In this case, the diagnosis of Leriche syndrome was delayed because the patient did not present with typical symptoms (eg, impotence or intermittent claudication) due to a cervical spinal cord injury, and there was no history of risk factors for atherosclerosis. Blood flow is commonly assessed in foot ulcers, but rarely in pressure ulcers of the buttocks. However, when the healing of buttock pressure ulcers is delayed, as observed in this case, evaluating blood flow in the iliac artery can be useful, along with the evaluation of general factors such as wound infection and low nutritional status.

In the past, bypass surgery was the main revascularization treatment for Leriche syndrome, but endovascular treatment has also become available recently.[3-7] Bypass surgery provides good long-term patency, but its disadvantages include serious perioperative complications. Conversely, although endovascular treatment is minimally invasive, its disadvantages include stent restenosis, and long-term follow-up is required because of the lower long-term patency rates compared with those of bypass surgery.[6,7] We chose endovascular treatment because the patient had a stoma and cystic fistula, and bypass surgery is associated with a high risk of wound infection.
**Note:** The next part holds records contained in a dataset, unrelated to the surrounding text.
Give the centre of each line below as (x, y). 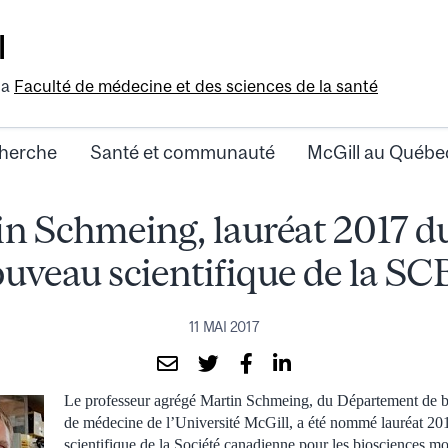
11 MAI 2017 (224, 326)
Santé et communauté (182, 152)
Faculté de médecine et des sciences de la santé (196, 86)
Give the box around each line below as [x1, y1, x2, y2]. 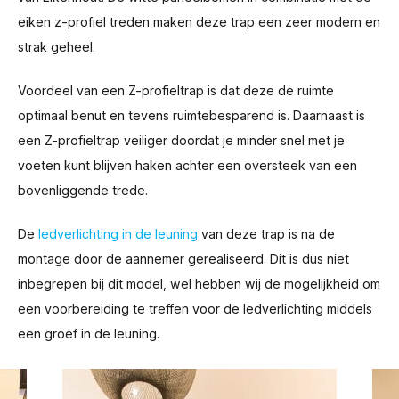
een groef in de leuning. [18, 326, 159, 342]
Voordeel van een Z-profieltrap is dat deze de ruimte [18, 83, 334, 99]
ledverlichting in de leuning [38, 226, 198, 242]
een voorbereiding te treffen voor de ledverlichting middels [18, 301, 372, 317]
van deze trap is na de [198, 226, 335, 242]
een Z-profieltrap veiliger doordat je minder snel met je [18, 133, 345, 149]
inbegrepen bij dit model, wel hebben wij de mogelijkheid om [18, 276, 380, 292]
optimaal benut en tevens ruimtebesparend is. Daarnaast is [18, 108, 365, 124]
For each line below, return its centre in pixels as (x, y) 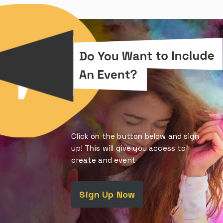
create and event (104, 160)
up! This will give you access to (129, 148)
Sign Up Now (107, 194)
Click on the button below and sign (135, 136)

In Leriche syndrome, only one case has been reported in which reconstruction of the buttock or perineum was performed.[8] Therefore, the success of local flaps even after endovascular treatment is often unclear. In the present case, good granulation and marked wound contraction after endovascular revascularization were observed. Furthermore, CT before reconstructive surgery confirmed the absence of restenosis in the area managed with endovascular treatment, whereas ultrasonography showed reliable perforators of the left superior gluteal artery. Therefore, it was determined that reconstructive surgery with flaps using these perforators could be safely performed.

CONCLUSIONS

We experienced a case of a sacral pressure ulcer complicated by Leriche syndrome. Although wound healing was delayed due to occlusion of the iliac artery, endovascular treatment accelerated wound healing, and reconstruction was possible using a local flap.

Wound infection and a low nutritional status are common causes for the delayed healing of buttock pressure ulcers; however, evaluating the blood flow in the iliac artery is also important for ensuring appropriate healing. In addition, after endovascular treatment, local flaps are often indistinct. If the wound is healing well, there is no restenosis at the site of endovascular treatment, and the perforator of the flap can be reliably identified, safe reconstruction with a local flap is possible.